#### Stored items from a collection
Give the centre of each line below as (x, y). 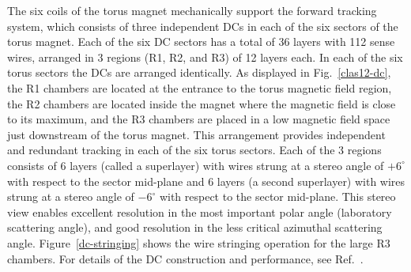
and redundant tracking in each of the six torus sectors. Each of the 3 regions (194, 150)
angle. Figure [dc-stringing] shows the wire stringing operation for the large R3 (199, 242)
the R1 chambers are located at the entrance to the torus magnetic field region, (200, 87)
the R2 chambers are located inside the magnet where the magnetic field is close (202, 103)
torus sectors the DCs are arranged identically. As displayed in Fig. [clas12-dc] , (199, 72)
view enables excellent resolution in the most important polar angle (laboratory (200, 212)
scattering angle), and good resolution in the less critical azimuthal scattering (195, 227)
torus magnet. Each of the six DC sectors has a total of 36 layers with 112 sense (201, 42)

#### TASK INSTRUCTIONS
Exactly one number is the answer: how many lines of the entries contain the string "located".

#### EXERCISE RESPONSE
2